Numerical simulations are the scientific tool used to predict a physical phenomenon without empiric observations. The underlying model is the link between the real environment and the virtual settings, thus its accuracy influences the reliability of the entire simulation. Even if the model can be refined ensuring better results, a certain lack of knowledge could characterize it through uncertainties of the parameters involved. These uncertainties can be due to intrinsic volatility or incomplete knowledge of the quantities considered.
Uncertainty Quantification is a fundamental step towards validation and certification of numerical methods used for critical decisions in presence of uncertainties. Among all stochastic methods, in engineering the non-intrusive ones are more suitable, since it is not possible to modify kernels of well-known and strengthened commercial tools.

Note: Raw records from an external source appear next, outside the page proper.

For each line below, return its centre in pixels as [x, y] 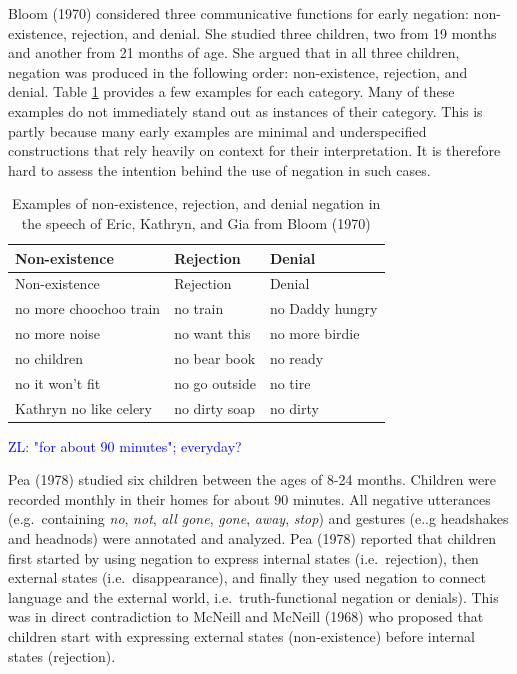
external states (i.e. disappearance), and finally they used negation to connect [247, 577]
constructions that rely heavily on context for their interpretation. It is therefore [254, 150]
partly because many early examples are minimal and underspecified [217, 130]
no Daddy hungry [323, 308]
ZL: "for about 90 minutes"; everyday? [125, 445]
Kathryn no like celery [83, 407]
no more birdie [314, 333]
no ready [296, 357]
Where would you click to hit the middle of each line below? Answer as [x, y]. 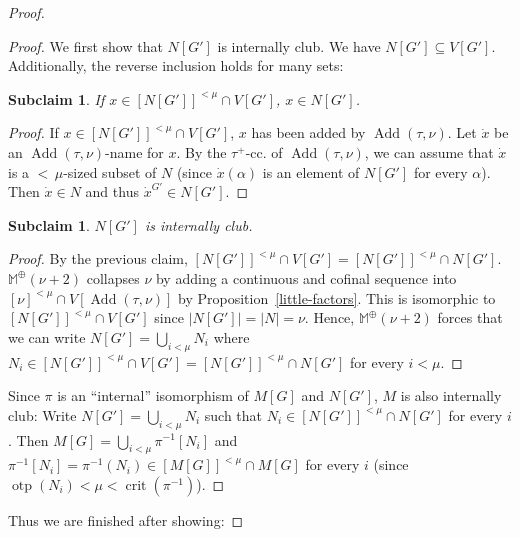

The Polynomial Chaos Expansions (PCE) method is a good mathematical tool to perform this kind of analysis since it allows to drastically reduce the number of simulations and, consequently, the amount of computational time and resources.
Scilab offers a specific toolbox for Non-Intrusive Spectral Projection (NISP), which collects all routines for computing either the univariate or multivariate PCE. Moreover, the user can customize several features of the decomposition and deal with post-processing analysis, such as computations of statistics of the output, samplings and sensitive analysis.
This technique was studied by Gregorio Pellegrini during an internship at Enginsoft S.p.A. This was the starting point for investigating the theoretical properties of PCE and features of NISP approach, which were the core of Gregorio’s thesis Polynomial Chaos Expansion with applications to PDEs for the Master's Degree in Mathematics at University of Verona.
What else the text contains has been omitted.